▸ **Work item**
Leaving out the pictures, return word for word the stretch of entries below from the line holding "Prove the generalized" through the line holding "DS14_v2: 63 [331, 517, 379, 528]".

▸ **Records to process**
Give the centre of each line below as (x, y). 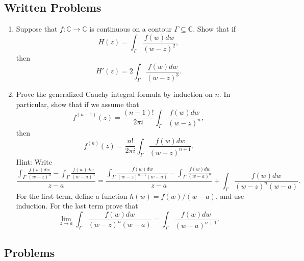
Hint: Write (34, 161)
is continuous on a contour (131, 29)
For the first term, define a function (72, 195)
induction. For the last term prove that (77, 206)
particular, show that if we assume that (78, 104)
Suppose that (37, 29)
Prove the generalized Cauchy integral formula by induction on (114, 94)
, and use (230, 195)
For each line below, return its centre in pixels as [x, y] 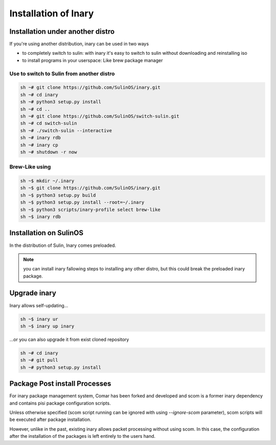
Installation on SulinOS [47, 233]
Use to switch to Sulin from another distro [62, 73]
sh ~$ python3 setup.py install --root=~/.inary [82, 203]
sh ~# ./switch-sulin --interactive [66, 130]
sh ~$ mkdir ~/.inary [47, 181]
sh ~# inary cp [39, 145]
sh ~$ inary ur [39, 319]
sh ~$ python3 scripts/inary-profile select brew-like [90, 209]
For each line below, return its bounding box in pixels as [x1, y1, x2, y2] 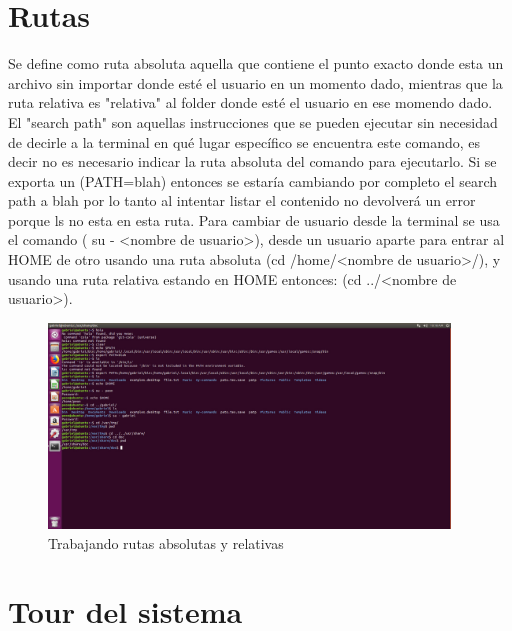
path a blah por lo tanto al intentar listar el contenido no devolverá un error [8, 190, 476, 211]
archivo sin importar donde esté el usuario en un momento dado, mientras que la [8, 72, 503, 93]
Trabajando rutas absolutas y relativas [48, 532, 284, 553]
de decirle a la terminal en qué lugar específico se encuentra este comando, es [8, 131, 481, 152]
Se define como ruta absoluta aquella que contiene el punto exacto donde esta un [8, 53, 504, 74]
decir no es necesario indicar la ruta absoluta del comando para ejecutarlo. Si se [8, 151, 497, 172]
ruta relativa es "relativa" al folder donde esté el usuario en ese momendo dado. [8, 92, 493, 113]
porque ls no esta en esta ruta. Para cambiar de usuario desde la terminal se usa [8, 209, 500, 230]
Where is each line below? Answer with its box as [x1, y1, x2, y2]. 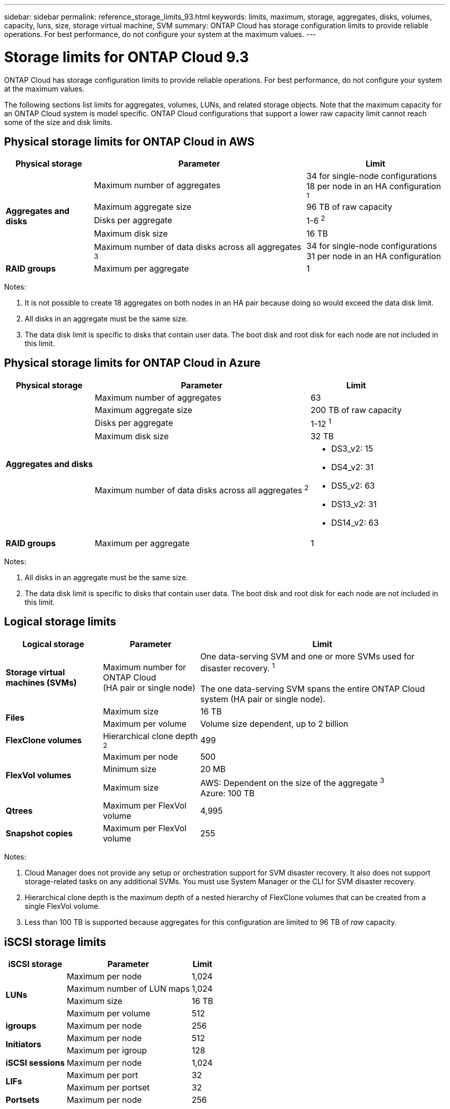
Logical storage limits [4, 615, 116, 629]
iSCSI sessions [6, 1058, 65, 1068]
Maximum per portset [66, 1082, 150, 1093]
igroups [6, 1021, 36, 1031]
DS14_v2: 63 [331, 517, 379, 528]
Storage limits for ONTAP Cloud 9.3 [4, 48, 249, 66]
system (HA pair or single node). [200, 694, 326, 705]
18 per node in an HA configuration [306, 181, 441, 192]
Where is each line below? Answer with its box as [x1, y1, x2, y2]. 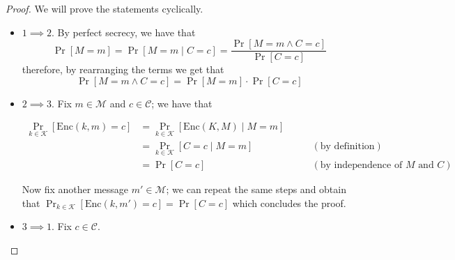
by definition [320, 141, 375, 151]
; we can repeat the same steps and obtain [166, 181, 346, 196]
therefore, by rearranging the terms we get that [22, 62, 224, 77]
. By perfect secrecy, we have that [51, 24, 196, 39]
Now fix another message [22, 181, 129, 196]
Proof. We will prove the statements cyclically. [6, 1, 203, 15]
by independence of [320, 160, 403, 170]
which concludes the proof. [232, 195, 346, 210]

▸ **Task solution**
Prove the generalized Cauchy integral formula by induction on (114, 94)
, and use (230, 195)
For each line below, return its centre in pixels as [x, y] 
Installation on SulinOS [47, 233]
Use to switch to Sulin from another distro [62, 73]
sh ~$ python3 setup.py install --root=~/.inary [82, 203]
sh ~# ./switch-sulin --interactive [66, 130]
sh ~$ mkdir ~/.inary [47, 181]
sh ~# inary cp [39, 145]
sh ~$ inary ur [39, 319]
sh ~$ python3 scripts/inary-profile select brew-like [90, 209]
For each line below, return its bounding box in pixels as [x1, y1, x2, y2] 
path a blah por lo tanto al intentar listar el contenido no devolverá un error [8, 190, 476, 211]
archivo sin importar donde esté el usuario en un momento dado, mientras que la [8, 72, 503, 93]
Trabajando rutas absolutas y relativas [48, 532, 284, 553]
de decirle a la terminal en qué lugar específico se encuentra este comando, es [8, 131, 481, 152]
Se define como ruta absoluta aquella que contiene el punto exacto donde esta un [8, 53, 504, 74]
decir no es necesario indicar la ruta absoluta del comando para ejecutarlo. Si se [8, 151, 497, 172]
ruta relativa es "relativa" al folder donde esté el usuario en ese momendo dado. [8, 92, 493, 113]
porque ls no esta en esta ruta. Para cambiar de usuario desde la terminal se usa [8, 209, 500, 230]
Where is each line below? Answer with its box as [x1, y1, x2, y2]. 
Logical storage limits [4, 615, 116, 629]
iSCSI sessions [6, 1058, 65, 1068]
Maximum per portset [66, 1082, 150, 1093]
igroups [6, 1021, 36, 1031]
DS14_v2: 63 [331, 517, 379, 528]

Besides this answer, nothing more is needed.